Microsoft has confirmed that the European version of its upcoming operating system, Windows 7, will ship without its Internet Explorer browser.
In January, the European Commission provided its preliminary view that Microsoft’s ‘bundling’ of Internet Explorer in Windows violated European competition law.
Microsoft will make Windows 7 available in Europe at the same time as it launches elsewhere but in to a statement on Microsoft’s blog the company says: ‘We also must comply with European competition law as we launch the product. Given the pending legal proceeding, we’ve decided that instead of including Internet Explorer in Windows 7 in Europe, we will offer it separately and on an easy-to-install basis to both computer manufacturers and users.’
The statement continues: ‘Computer manufacturers and users will be free to install Internet Explorer on Windows 7, or not, as they prefer. Of course, they will also be free, as they are today, to install other Web browsers.’
Windows 7 Home Premium E version
Windows 7 will be offered in Europe in the same versions as will be available stateside but with an ‘E’ at the end of the project name (for instance, Windows 7 Home Premium E).
However, Microsoft says that this solution doesn’t preclude alternative solutions to the European Commission’s competition concerns, writing on its blog that other alternatives have been raised in the Commission proceedings, including possible inclusion in Windows 7 of alternative browsers or a ‘ballot screen’ that would prompt users to choose from a specific set of Web browsers. Important details of these approaches would need to be worked out in coordination with the Commission.

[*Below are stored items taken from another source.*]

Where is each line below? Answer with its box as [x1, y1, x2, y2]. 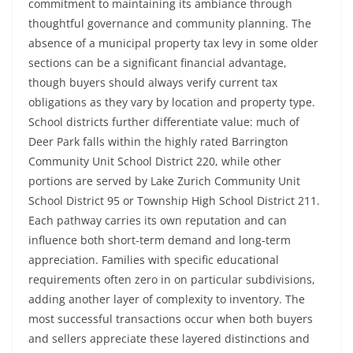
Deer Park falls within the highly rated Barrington [28, 134, 288, 149]
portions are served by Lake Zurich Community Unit [28, 173, 300, 188]
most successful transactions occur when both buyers [28, 311, 313, 326]
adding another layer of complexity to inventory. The [28, 292, 305, 307]
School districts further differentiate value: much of [28, 114, 299, 129]
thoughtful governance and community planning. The [28, 16, 311, 31]
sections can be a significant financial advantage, [28, 55, 287, 70]
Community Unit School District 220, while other [28, 154, 281, 169]
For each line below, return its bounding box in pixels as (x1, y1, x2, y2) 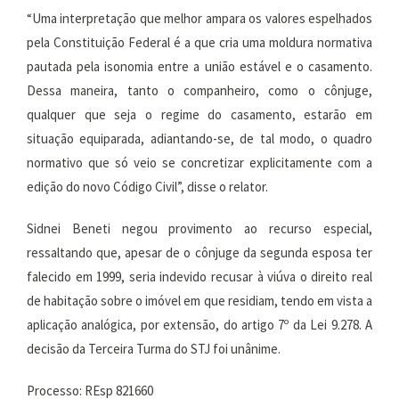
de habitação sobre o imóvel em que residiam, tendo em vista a (27, 292, 372, 309)
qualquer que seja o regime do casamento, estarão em (27, 106, 372, 123)
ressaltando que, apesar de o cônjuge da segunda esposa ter (27, 244, 372, 261)
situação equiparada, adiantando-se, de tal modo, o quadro (27, 130, 372, 147)
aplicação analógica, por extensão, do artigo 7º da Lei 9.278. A (27, 316, 372, 333)
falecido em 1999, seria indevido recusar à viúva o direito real (27, 268, 372, 285)
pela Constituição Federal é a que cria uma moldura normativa (27, 34, 372, 51)
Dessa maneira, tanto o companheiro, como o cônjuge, (27, 82, 372, 99)
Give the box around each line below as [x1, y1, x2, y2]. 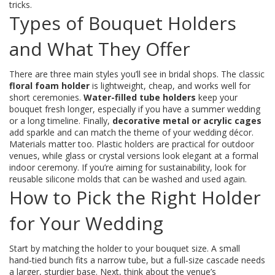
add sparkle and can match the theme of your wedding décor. [9, 126, 254, 138]
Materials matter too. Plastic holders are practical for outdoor [9, 138, 254, 150]
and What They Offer [9, 36, 190, 61]
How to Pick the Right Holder [9, 185, 261, 210]
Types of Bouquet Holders [9, 10, 236, 36]
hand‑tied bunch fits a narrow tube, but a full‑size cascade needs [9, 254, 265, 266]
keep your [196, 91, 238, 103]
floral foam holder [9, 80, 90, 91]
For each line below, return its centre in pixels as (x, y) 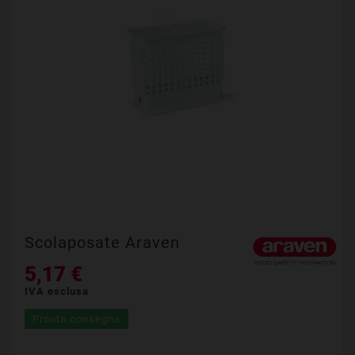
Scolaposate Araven (102, 242)
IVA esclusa (57, 291)
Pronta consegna (76, 319)
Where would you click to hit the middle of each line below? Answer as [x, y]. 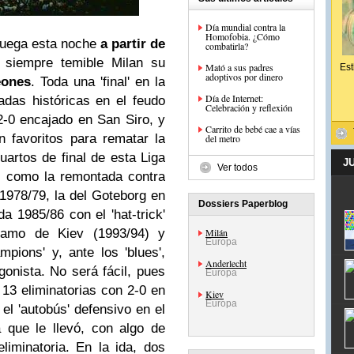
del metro [223, 138]
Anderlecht [226, 263]
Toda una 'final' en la [103, 82]
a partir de [133, 44]
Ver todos [237, 168]
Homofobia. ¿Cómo [243, 36]
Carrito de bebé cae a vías [253, 129]
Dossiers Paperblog [243, 204]
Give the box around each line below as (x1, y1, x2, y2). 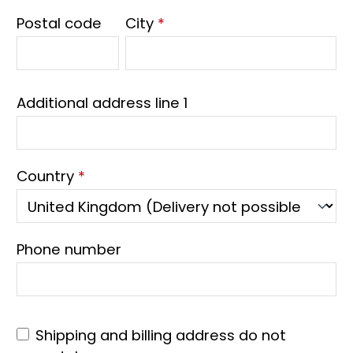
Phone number (17, 240, 121, 259)
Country (17, 166, 78, 186)
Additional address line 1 (17, 93, 188, 113)
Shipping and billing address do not (35, 325, 286, 345)
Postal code (17, 13, 102, 33)
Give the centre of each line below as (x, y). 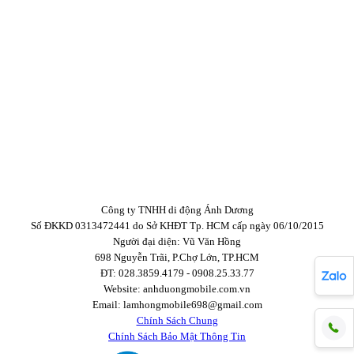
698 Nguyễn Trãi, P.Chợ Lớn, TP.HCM (177, 258)
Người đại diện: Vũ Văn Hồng (177, 242)
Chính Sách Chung (177, 321)
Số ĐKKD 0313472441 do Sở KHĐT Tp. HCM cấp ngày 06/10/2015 (177, 226)
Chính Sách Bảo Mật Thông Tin (177, 337)
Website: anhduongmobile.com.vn (177, 289)
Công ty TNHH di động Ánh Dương (177, 210)
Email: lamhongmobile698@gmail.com (177, 305)
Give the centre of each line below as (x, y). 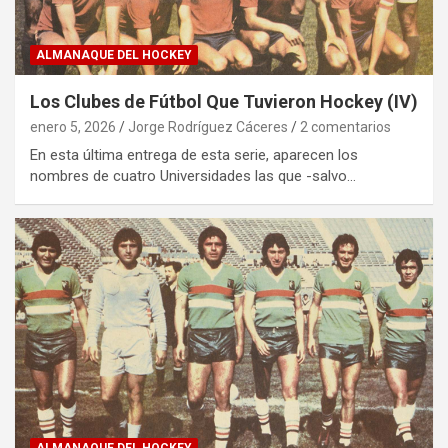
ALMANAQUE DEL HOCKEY (114, 54)
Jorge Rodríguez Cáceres (208, 126)
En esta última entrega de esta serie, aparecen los (194, 154)
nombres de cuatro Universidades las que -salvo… (193, 175)
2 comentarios (345, 126)
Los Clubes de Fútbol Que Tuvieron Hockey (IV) (224, 101)
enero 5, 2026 (73, 126)
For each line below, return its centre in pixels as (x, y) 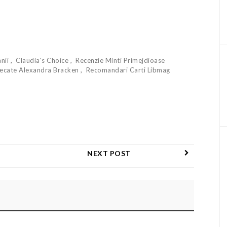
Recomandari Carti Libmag (128, 70)
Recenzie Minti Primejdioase (120, 61)
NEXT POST (109, 154)
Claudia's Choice (43, 61)
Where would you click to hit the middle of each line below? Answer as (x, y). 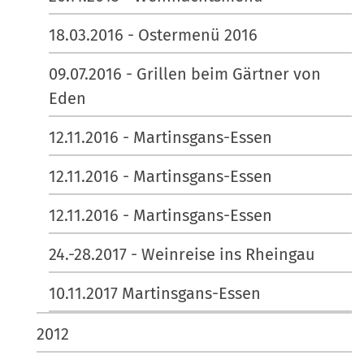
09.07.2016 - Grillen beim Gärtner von (185, 74)
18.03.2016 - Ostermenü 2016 (153, 35)
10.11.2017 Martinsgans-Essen (155, 293)
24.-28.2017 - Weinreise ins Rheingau (182, 254)
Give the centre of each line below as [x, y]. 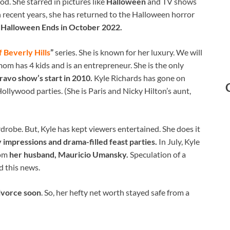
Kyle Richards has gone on [140, 78]
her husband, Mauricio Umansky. [70, 154]
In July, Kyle [178, 141]
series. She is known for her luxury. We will [128, 52]
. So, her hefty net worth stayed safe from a [115, 192]
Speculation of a [158, 154]
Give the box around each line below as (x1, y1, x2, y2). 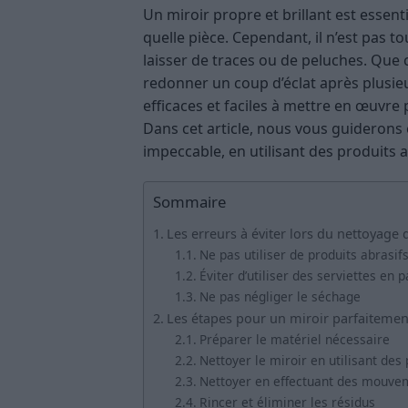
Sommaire (153, 191, 226, 213)
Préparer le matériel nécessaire (199, 331, 390, 349)
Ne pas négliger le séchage (199, 288, 361, 306)
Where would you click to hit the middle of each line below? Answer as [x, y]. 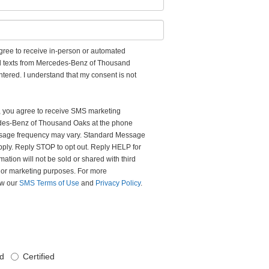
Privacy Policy [118, 183]
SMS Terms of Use [50, 183]
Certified [39, 256]
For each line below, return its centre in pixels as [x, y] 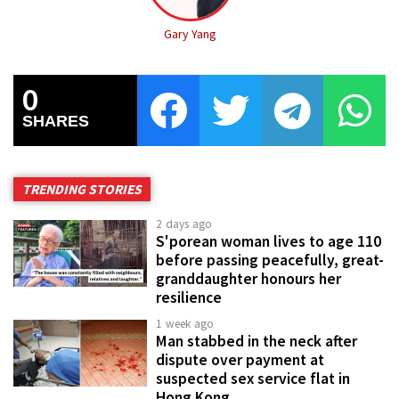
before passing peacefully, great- [270, 260]
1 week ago [185, 323]
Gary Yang [191, 33]
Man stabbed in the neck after [256, 341]
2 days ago [184, 224]
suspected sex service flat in [253, 378]
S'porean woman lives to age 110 [269, 241]
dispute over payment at [240, 359]

Responding to Microsoft’s announcement the European Commission said: ‘The European Commission notes with interest Microsoft’s announcement of its plans for Windows 7. The Commission will shortly decide in the pending browser tying antitrust case whether or not Microsoft’s conduct from 1996 to date has been abusive and, if so, what remedy would be necessary to create genuine consumer choice and address the anticompetitive effects of Microsoft’s long-standing conduct.’
Meanwhile, consumers don’t seem to see the inclusion of the IE with the operating system as a barrier to downloading rival browsers. In a press release, Apple claims that 11 million copies of Safari 4 have been downloaded in the first three days of its release, including more than six million downloads of Safari for Windows.